Post by EuroStar » Fri Jan 25, 2019 10:04 am

In my view the decision to put the Hudson Line Access on backburner was about money, the much smaller political clout of the Hudson Line Riders, the LIRR's insistence on converting the Atlantic Branch to a shuttle and a little bit about NJT/ARC/Christie.

The details will never be known for certain as in who and when took what decisions, but with the MTA persistently short on capital funds and the politicos in Albany not willing to shell out much, when something had to be cut, the one that had less political power and the lower prospective ridership got axed. it was not necessarily the more expensive option that got cut as I have been trying to point out. Politically this might even be the correct decision because even if the New Haven Line Access is delayed and over budget if it gains its projected ridership it will make the case for the Hudson Line access to be implemented too. Going the other way around and building the Hudson Line access first and hoping that it turns out to be an enormous success and then being able to justify the New Haven Line access is certainly riskier proposition.

The other big problem that nobody brought so far is time slots into Penn and the platforms there. This is the one thing that even Cuomo cannot steamroll. If there are not enough timeslots then you cannot do the Hudson Line access. In all likelyhood, once ESA opens there will be enough timeslots for only one of the lines, either the New Haven Line or the Hudson Line, but not both. And if that is the case, then the New Haven Line is clearly the one that should get them. The main reasons why there will not be enough slots into Penn are two. First, the LIRR is converting the Atlantic Branch to a shuttle, so all the trains that currently go to Brooklyn need to end somewhere else and that somewhere else is the ESA and Penn reducing the total slots that LIRR can free up. Second, the cancellation of the ARC and its deep cavern left NJT dependent on Penn as a terminal for at least the next half century, so NJT cannot reduce its number of timeslots in Penn the way it would have with ARC. That reduction would have been small, but meaningful.

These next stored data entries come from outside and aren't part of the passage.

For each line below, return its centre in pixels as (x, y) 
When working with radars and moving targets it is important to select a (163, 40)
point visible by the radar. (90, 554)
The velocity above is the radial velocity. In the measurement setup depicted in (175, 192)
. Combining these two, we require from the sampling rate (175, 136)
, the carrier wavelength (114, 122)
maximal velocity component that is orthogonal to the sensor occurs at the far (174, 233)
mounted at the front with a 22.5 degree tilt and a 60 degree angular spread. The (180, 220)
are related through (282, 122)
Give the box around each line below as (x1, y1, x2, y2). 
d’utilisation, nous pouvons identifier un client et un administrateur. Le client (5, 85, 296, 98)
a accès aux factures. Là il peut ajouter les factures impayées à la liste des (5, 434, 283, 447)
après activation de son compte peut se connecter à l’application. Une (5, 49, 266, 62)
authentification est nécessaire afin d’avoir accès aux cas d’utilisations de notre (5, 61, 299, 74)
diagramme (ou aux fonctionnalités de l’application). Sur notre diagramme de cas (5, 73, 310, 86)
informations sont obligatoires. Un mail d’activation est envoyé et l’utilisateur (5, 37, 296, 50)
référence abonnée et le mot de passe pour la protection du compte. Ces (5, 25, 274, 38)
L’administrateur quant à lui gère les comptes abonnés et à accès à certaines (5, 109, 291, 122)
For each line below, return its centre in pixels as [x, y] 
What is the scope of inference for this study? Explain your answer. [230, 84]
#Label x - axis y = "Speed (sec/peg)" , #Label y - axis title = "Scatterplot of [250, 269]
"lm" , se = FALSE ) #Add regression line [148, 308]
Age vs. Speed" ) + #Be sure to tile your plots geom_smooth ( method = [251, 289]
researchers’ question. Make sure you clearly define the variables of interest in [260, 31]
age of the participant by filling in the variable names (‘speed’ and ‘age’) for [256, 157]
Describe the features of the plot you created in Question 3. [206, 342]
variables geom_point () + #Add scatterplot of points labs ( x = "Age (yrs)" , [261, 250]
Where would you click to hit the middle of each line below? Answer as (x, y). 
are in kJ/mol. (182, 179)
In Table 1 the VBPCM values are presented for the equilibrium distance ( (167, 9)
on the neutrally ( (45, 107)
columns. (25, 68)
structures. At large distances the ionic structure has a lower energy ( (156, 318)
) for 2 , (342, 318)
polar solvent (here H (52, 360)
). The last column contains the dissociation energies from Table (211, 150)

If there are not enough timeslots at the platform at Penn for the Hudson Line, the only solution will be Penn South. I personally do not see Penn South ever happening, but Hudson Line access to Penn might give a stake for NYState in Penn South that would have otherwise being missing and eventually give that project a push a few decades from now. It is just too bad that by then I would have been pleasantly resting six feet under for a long time and won't see it.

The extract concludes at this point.